Abundant stable gauge field hair for black holes in anti-de Sitter space

TL;DR

This paper introduces new stable black hole solutions with gauge field hair in anti-de Sitter space, showing that black holes can support unlimited stable gauge field configurations.

Contribution

It provides explicit hairy black hole solutions in su(N) EYM theory in adS space, demonstrating their stability and the absence of an upper bound on stable gauge hair.

Findings

Existence of N+1 parameter black hole solutions with N-1 gauge degrees of freedom.

Stable solutions exist for all N with no zeros in gauge functions.

No upper limit on stable gauge field hair for black holes in adS.

Abstract

We present new hairy black hole solutions of su(N) Einstein-Yang-Mills theory (EYM) in asymptotically anti-de Sitter (adS) space.
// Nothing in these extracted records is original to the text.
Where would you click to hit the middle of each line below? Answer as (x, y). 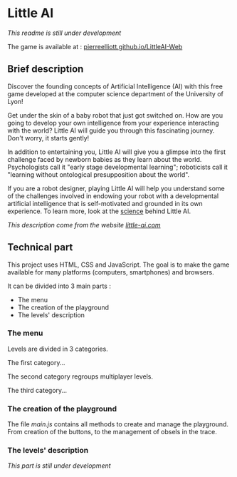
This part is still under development (59, 466)
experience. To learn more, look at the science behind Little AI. (99, 211)
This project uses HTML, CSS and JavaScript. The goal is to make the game (118, 265)
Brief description (46, 69)
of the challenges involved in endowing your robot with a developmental (113, 196)
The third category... (37, 390)
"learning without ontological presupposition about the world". (99, 174)
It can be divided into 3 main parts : (59, 286)
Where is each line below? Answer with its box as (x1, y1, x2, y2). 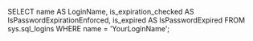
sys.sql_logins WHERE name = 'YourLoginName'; (7, 24, 170, 33)
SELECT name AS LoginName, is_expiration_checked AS (7, 7, 194, 16)
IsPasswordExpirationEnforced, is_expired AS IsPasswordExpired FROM (7, 15, 246, 25)
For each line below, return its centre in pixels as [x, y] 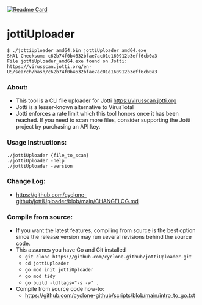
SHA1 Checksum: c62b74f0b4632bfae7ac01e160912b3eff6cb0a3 [82, 56]
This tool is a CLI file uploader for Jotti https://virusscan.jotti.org [96, 100]
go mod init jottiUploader [59, 270]
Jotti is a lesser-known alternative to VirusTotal [74, 107]
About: [17, 87]
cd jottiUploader [47, 263]
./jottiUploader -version [40, 166]
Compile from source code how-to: [60, 289]
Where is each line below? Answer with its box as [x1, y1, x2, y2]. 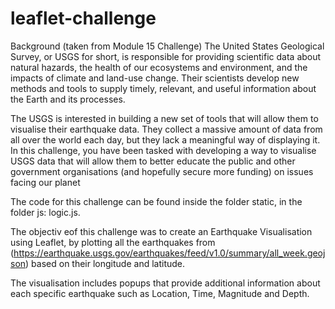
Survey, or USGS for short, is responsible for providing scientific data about [10, 50, 322, 62]
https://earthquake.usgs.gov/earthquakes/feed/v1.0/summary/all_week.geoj [13, 247, 326, 259]
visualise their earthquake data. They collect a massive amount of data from [10, 123, 323, 135]
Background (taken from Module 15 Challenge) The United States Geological [10, 40, 325, 52]
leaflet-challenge [10, 7, 157, 30]
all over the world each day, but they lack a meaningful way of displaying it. [10, 133, 321, 146]
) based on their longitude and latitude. [25, 257, 186, 269]
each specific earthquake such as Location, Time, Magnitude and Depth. [10, 287, 310, 299]
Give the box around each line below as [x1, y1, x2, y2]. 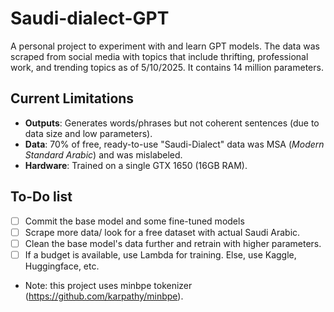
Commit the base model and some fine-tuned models [24, 215, 245, 227]
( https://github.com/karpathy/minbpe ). [24, 290, 184, 302]
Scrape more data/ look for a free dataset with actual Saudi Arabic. [24, 226, 301, 238]
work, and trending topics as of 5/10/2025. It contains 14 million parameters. [10, 61, 324, 73]
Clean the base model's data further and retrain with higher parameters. [24, 237, 322, 249]
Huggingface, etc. [24, 260, 100, 272]
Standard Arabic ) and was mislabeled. [24, 148, 183, 161]
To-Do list [10, 188, 73, 206]
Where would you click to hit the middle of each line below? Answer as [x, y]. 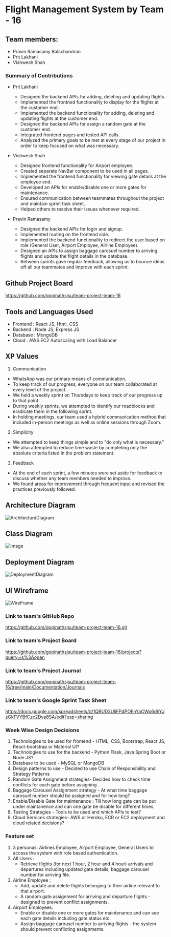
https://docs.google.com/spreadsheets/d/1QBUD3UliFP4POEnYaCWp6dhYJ [85, 712]
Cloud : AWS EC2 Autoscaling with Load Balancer [65, 340]
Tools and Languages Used [49, 312]
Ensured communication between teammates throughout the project [92, 198]
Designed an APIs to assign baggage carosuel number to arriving [89, 251]
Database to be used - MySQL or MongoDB [58, 763]
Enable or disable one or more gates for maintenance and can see [90, 912]
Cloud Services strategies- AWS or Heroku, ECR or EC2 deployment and [89, 818]
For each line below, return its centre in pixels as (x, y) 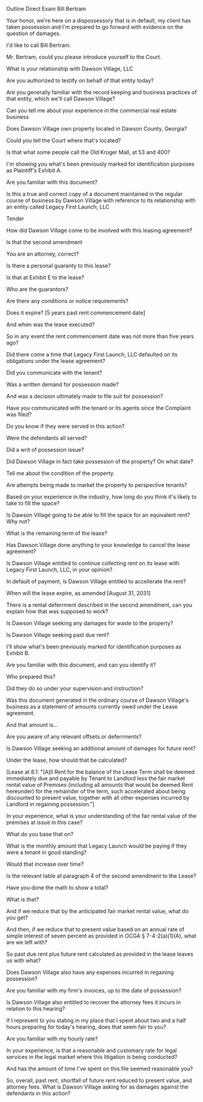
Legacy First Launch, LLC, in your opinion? (60, 570)
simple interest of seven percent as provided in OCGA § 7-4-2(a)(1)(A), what (101, 936)
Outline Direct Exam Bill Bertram (46, 9)
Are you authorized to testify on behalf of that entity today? (80, 80)
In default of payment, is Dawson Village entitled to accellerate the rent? (96, 581)
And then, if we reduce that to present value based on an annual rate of (95, 929)
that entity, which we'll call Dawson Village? (61, 99)
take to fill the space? (33, 503)
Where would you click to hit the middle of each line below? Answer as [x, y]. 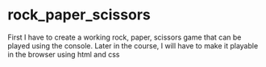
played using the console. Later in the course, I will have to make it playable [133, 45]
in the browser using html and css [64, 54]
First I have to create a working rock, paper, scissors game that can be [125, 37]
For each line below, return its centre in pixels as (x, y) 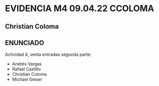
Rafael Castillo (26, 69)
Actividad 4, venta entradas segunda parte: (48, 54)
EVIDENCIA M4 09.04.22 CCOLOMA (79, 9)
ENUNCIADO (25, 43)
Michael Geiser (27, 79)
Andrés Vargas (27, 64)
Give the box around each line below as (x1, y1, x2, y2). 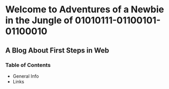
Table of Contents (5, 61, 51, 68)
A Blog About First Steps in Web (5, 46, 109, 55)
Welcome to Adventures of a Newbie (5, 4, 164, 15)
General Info (12, 73, 39, 79)
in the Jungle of (5, 14, 73, 26)
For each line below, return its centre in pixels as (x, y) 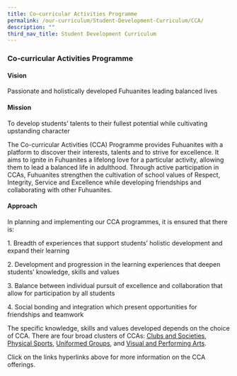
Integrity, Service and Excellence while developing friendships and (104, 182)
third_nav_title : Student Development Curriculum (82, 34)
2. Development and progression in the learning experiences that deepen (114, 264)
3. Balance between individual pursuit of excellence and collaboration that (115, 285)
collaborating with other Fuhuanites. (60, 189)
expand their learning (39, 250)
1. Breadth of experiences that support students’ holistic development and (115, 243)
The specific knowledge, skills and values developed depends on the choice (118, 328)
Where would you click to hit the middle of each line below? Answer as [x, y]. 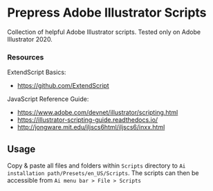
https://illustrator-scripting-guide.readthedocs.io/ [87, 120]
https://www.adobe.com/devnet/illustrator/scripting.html [98, 113]
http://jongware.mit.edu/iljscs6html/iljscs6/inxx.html [91, 127]
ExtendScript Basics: [37, 72]
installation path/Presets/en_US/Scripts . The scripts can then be [103, 173]
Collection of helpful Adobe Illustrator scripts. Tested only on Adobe [104, 32]
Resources [26, 57]
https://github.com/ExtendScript [63, 86]
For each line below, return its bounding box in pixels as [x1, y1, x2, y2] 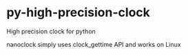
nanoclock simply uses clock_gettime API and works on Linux [6, 40, 181, 48]
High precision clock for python [6, 27, 96, 35]
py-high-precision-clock [6, 5, 151, 20]
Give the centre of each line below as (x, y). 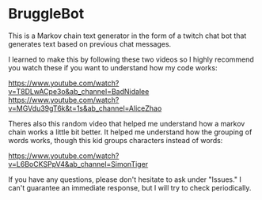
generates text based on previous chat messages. (90, 43)
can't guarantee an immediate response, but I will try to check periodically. (130, 187)
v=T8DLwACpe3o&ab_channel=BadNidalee (79, 91)
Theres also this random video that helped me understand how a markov (127, 123)
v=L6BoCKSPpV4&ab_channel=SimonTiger (78, 164)
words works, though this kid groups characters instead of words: (116, 140)
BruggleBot (46, 14)
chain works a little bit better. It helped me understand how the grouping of (130, 132)
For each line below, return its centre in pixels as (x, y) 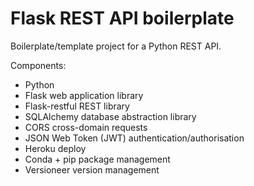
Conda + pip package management (97, 159)
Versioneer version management (92, 169)
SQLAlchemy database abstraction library (110, 116)
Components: (38, 65)
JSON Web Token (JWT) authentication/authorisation (134, 138)
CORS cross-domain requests (86, 127)
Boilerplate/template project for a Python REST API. (116, 46)
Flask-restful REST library (77, 106)
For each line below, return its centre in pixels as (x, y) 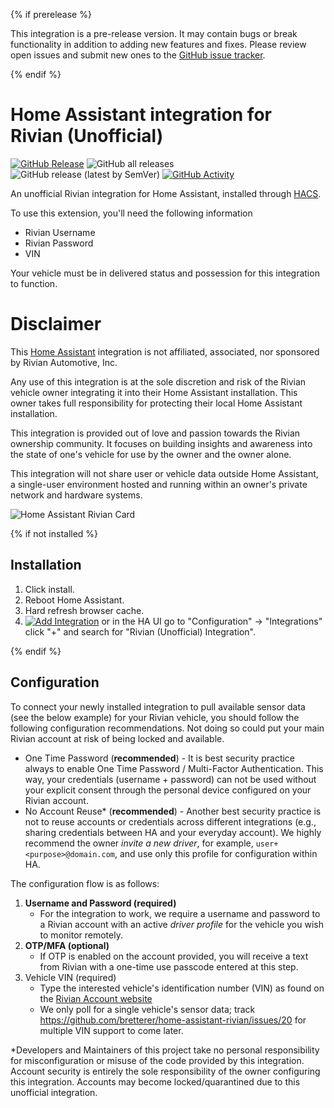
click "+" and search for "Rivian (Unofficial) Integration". (140, 631)
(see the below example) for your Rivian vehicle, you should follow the (155, 717)
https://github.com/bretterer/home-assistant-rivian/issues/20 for (173, 1020)
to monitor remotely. (81, 935)
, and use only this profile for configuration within (216, 853)
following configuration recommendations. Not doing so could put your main (167, 728)
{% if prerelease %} (51, 14)
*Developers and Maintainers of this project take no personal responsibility (165, 1050)
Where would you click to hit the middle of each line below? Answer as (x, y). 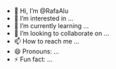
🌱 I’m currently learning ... (51, 26)
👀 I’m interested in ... (44, 18)
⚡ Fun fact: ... (33, 59)
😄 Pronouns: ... (37, 51)
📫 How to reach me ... (46, 41)
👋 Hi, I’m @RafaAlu (41, 11)
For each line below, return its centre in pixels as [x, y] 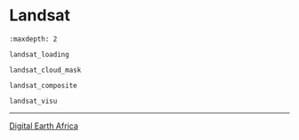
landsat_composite [43, 85]
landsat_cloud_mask [45, 70]
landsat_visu [33, 101]
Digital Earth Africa [44, 126]
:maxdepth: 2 [33, 39]
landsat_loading [39, 54]
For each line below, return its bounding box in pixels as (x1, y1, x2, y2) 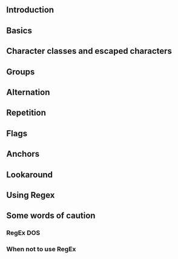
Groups (6, 67, 35, 77)
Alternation (6, 87, 50, 97)
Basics (6, 25, 32, 36)
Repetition (6, 108, 47, 118)
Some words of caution (6, 211, 96, 221)
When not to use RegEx (6, 245, 76, 254)
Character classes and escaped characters (6, 46, 173, 56)
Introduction (6, 5, 54, 15)
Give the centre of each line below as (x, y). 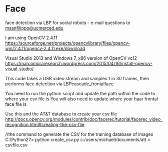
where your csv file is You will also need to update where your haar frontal (82, 99)
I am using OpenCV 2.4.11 (31, 38)
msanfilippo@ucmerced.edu (34, 28)
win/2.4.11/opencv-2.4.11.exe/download (45, 48)
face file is (16, 104)
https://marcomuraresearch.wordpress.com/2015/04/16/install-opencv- (79, 63)
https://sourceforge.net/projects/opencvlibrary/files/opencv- (67, 43)
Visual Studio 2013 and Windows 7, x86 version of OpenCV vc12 (71, 58)
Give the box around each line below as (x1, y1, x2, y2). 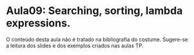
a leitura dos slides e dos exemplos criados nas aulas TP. (6, 42, 144, 49)
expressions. (6, 16, 71, 30)
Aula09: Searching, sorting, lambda (6, 4, 183, 18)
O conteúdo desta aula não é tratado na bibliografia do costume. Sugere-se (6, 36, 188, 43)
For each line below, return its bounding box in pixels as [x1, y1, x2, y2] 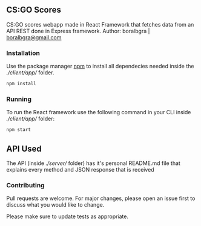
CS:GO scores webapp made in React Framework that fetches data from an [6, 21, 194, 28]
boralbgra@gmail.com [6, 33, 62, 41]
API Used [6, 143, 42, 153]
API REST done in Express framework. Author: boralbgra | [6, 27, 150, 34]
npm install [6, 81, 36, 87]
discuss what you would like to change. [6, 201, 105, 208]
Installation [6, 48, 41, 57]
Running [6, 95, 32, 103]
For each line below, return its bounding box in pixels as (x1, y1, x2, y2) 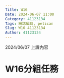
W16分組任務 (5, 64, 59, 75)
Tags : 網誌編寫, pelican (5, 21, 54, 26)
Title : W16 (5, 7, 28, 12)
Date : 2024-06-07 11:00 (5, 12, 55, 17)
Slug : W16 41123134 (5, 26, 46, 31)
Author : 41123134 (5, 30, 41, 35)
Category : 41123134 (5, 16, 46, 21)
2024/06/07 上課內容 (5, 44, 49, 50)

These black holes are described by N+1 independent parameters, and have N-1 independent gauge field degrees of freedom. Solutions in which all gauge field functions have no zeros exist for all N, and for sufficiently large (and negative) cosmological constant. At least some of these solutions are shown to be stable under classical, linear, spherically symmetric perturbations. Therefore there is no upper bound on the amount of stable gauge field hair with which a black hole in adS can be endowed.